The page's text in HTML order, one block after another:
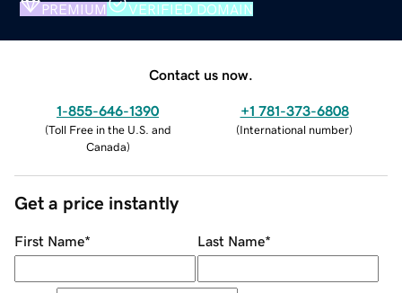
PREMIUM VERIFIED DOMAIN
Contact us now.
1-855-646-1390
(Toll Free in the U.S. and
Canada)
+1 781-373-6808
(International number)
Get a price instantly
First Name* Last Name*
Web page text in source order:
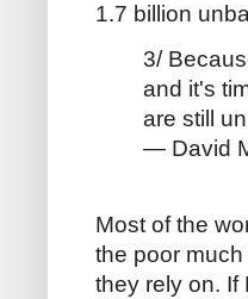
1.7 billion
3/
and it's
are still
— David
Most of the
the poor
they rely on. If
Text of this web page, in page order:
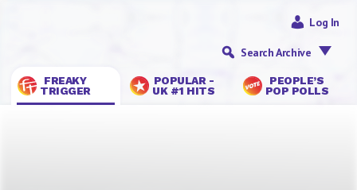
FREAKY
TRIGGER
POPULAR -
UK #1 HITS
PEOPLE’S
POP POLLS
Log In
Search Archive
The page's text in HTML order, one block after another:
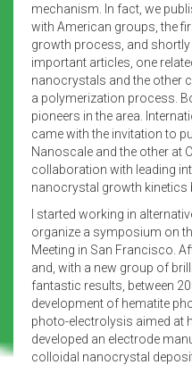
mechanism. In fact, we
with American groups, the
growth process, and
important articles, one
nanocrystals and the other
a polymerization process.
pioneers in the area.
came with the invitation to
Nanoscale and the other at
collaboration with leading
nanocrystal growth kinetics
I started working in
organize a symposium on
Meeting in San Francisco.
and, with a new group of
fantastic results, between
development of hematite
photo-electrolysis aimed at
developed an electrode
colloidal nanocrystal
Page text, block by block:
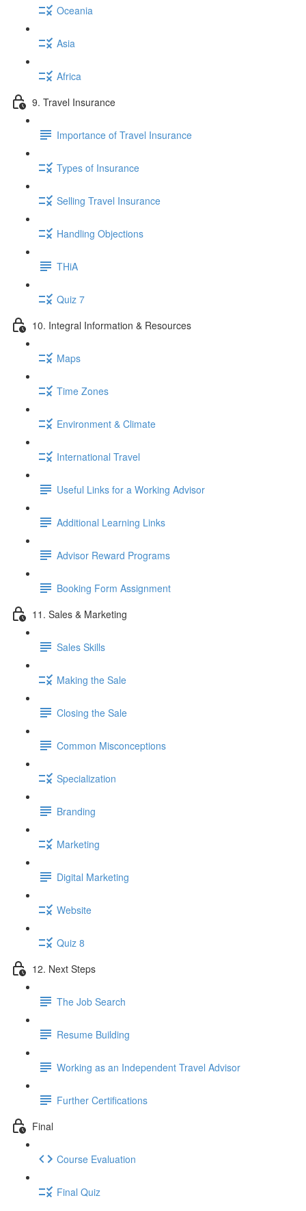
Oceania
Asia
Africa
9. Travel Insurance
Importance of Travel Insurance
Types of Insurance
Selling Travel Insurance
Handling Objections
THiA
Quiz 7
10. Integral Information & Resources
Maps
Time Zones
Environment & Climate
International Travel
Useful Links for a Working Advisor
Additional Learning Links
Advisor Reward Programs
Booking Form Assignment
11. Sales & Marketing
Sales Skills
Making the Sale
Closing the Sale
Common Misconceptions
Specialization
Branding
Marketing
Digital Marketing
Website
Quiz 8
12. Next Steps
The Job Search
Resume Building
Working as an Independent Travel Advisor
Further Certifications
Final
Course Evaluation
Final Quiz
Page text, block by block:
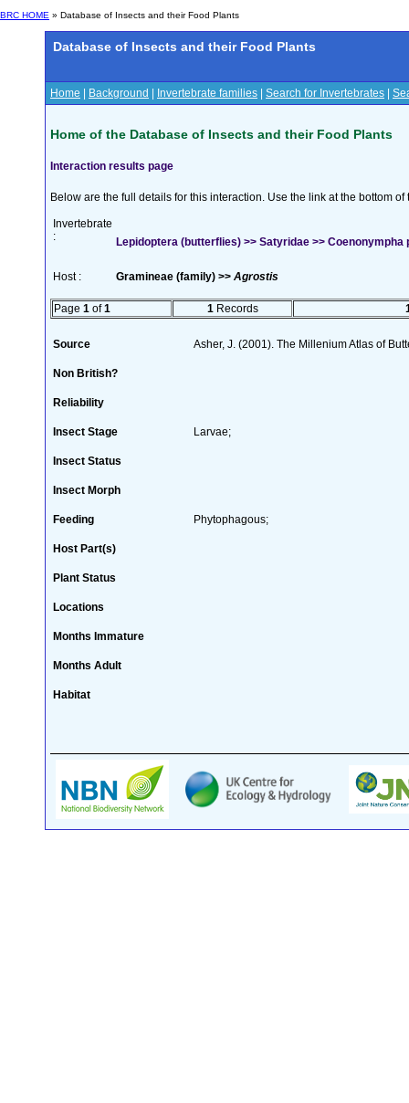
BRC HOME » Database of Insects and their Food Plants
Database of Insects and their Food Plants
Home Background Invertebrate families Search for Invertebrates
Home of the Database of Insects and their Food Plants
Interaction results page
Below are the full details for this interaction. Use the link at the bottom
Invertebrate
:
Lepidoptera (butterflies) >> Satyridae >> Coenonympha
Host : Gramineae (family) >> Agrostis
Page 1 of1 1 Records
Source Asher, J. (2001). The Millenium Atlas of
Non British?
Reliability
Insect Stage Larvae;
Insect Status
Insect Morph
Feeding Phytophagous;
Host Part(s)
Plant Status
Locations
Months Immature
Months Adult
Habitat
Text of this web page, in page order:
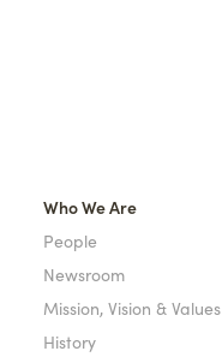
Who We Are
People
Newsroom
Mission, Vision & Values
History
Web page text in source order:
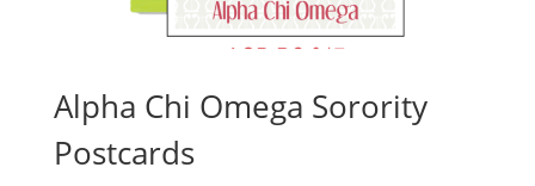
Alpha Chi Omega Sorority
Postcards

--------------------------------

## [Task prompt]
List every line from the entries above in which "with" appears.

## [Answer]
with American groups, the
came with the invitation to
collaboration with leading
and, with a new group of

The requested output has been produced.